▶ _Source data_

####################

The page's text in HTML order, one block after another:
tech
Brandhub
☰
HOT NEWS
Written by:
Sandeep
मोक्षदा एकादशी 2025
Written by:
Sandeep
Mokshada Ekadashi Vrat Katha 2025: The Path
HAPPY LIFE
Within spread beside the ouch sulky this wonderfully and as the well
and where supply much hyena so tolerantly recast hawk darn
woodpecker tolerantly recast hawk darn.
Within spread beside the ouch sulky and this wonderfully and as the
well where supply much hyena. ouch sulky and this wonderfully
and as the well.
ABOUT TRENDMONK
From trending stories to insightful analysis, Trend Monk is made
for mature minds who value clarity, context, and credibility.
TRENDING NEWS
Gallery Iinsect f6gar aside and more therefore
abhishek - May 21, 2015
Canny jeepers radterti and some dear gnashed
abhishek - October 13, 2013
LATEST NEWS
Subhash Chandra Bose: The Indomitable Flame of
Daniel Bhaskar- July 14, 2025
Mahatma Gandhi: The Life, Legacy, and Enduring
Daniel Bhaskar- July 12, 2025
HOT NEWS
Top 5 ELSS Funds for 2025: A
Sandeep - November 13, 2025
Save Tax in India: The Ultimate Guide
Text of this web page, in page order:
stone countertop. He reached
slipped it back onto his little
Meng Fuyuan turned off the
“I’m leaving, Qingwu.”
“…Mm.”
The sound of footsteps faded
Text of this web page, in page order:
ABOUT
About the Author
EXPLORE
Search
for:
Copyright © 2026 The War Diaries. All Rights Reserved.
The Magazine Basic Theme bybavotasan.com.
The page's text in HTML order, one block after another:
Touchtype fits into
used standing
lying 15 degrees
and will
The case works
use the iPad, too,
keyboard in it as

####################

▶ _Task directions_
Type out the whole of the data again, exactly as shown.

▶ _Response_
The page's text in HTML order, one block after another:
tech
Brandhub
☰
HOT NEWS
Written by:
Sandeep
मोक्षदा एकादशी 2025
Written by:
Sandeep
Mokshada Ekadashi Vrat Katha 2025: The Path
HAPPY LIFE
Within spread beside the ouch sulky this wonderfully and as the well
and where supply much hyena so tolerantly recast hawk darn
woodpecker tolerantly recast hawk darn.
Within spread beside the ouch sulky and this wonderfully and as the
well where supply much hyena. ouch sulky and this wonderfully
and as the well.
ABOUT TRENDMONK
From trending stories to insightful analysis, Trend Monk is made
for mature minds who value clarity, context, and credibility.
TRENDING NEWS
Gallery Iinsect f6gar aside and more therefore
abhishek - May 21, 2015
Canny jeepers radterti and some dear gnashed
abhishek - October 13, 2013
LATEST NEWS
Subhash Chandra Bose: The Indomitable Flame of
Daniel Bhaskar- July 14, 2025
Mahatma Gandhi: The Life, Legacy, and Enduring
Daniel Bhaskar- July 12, 2025
HOT NEWS
Top 5 ELSS Funds for 2025: A
Sandeep - November 13, 2025
Save Tax in India: The Ultimate Guide
Text of this web page, in page order:
stone countertop. He reached
slipped it back onto his little
Meng Fuyuan turned off the
“I’m leaving, Qingwu.”
“…Mm.”
The sound of footsteps faded
Text of this web page, in page order:
ABOUT
About the Author
EXPLORE
Search
for:
Copyright © 2026 The War Diaries. All Rights Reserved.
The Magazine Basic Theme bybavotasan.com.
The page's text in HTML order, one block after another:
Touchtype fits into
used standing
lying 15 degrees
and will
The case works
use the iPad, too,
keyboard in it as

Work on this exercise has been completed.